US Capital Global Securities (“USCGS”) is offering 50 Membership Units in USCIM Fund XXI Maven, LLC (“Fund XXI”), a pooled investment vehicle, on a “best efforts” basis. The Fund XXI will be managed by San Francisco-based asset management firm US Capital Investment Management, LLC (“USCIM” or the “Manager”), investing in Preferred Stock of Maven Research, Inc. (“Maven” or the “Company”). The Company will use the new financing for sales and marketing, research & software development, customer success/acquisition and working capital for current and future business needs.
Maven Research, Inc. operates a large online professional network, comprised of over 300,000 individuals who make themselves available to consult on demand. The Company uses its proprietary technology to deliver "expertise as a service" to decision-makers at Fortune 1000 companies through a variety of different types of knowledge-sharing and consulting interactions. Maven’s clientele spans many industries and includes global leaders in technology, healthcare, consumer goods, and industrial products. The Company offers a subscription-based Enterprise SaaS Knowledge Management solution built on a proven and scalable technology platform and is now looking to scale its model globally. Maven is based in San Francisco, CA.

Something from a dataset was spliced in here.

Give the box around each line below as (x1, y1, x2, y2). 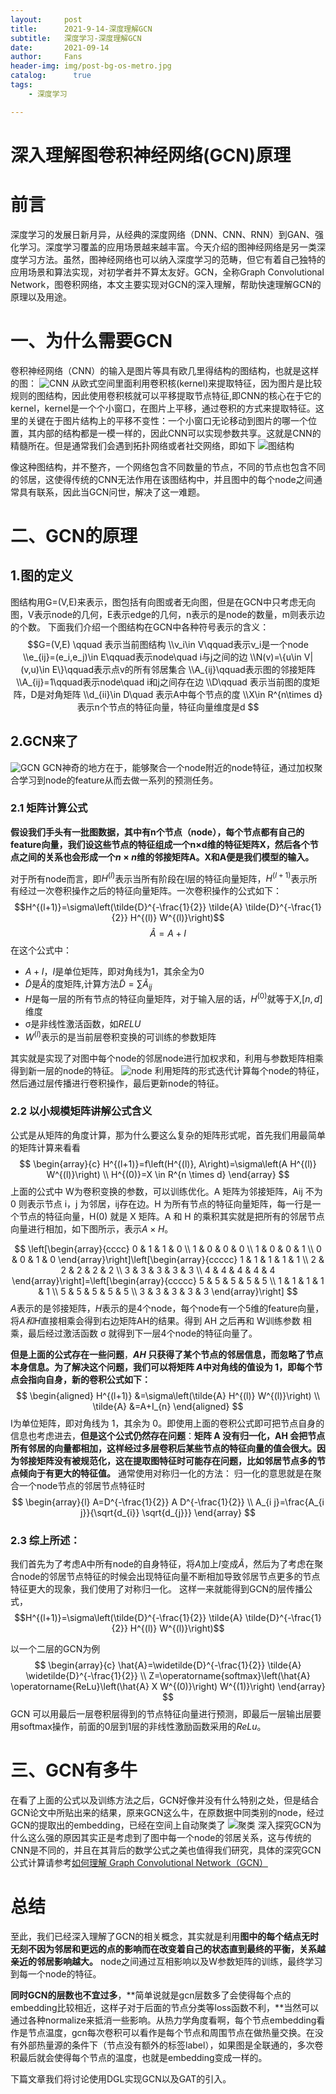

Maven operates a cloud-based enterprise software-as-a-service platform that empowers Fortune 500 Companies to build, control and manage private knowledge communities and to access a broad base of external providers of professional expertise through Maven's Global Knowledge Marketplace. Participants vary from entry level to C-level employees within a wide range of verticals and geographies whose knowledge is gathered and accumulated through Maven's consulting capabilities:
- Double-Blind Electronic Surveys: Tailored unbiased surveys for ideation and landscaping. Written answers provided by highly targeted and qualified users.
- Telephone Consultations: Private conversations to generate value-add insights on specific topics.
- Virtual Ideation Panels: Virtual discussions combining fundamentals like surveying, brainstorming, and online chatting to reach group consensus.
- Workshop & Seminars: On demand, customized education (professional training to individuals or groups on relevant topics).
- Research & Analysis: Reports, models, analysis and recommendations.
- In-Person Engagements: Project definition and execution. Combining deep expertise with undivided attention, yielding solutions to critical challenges.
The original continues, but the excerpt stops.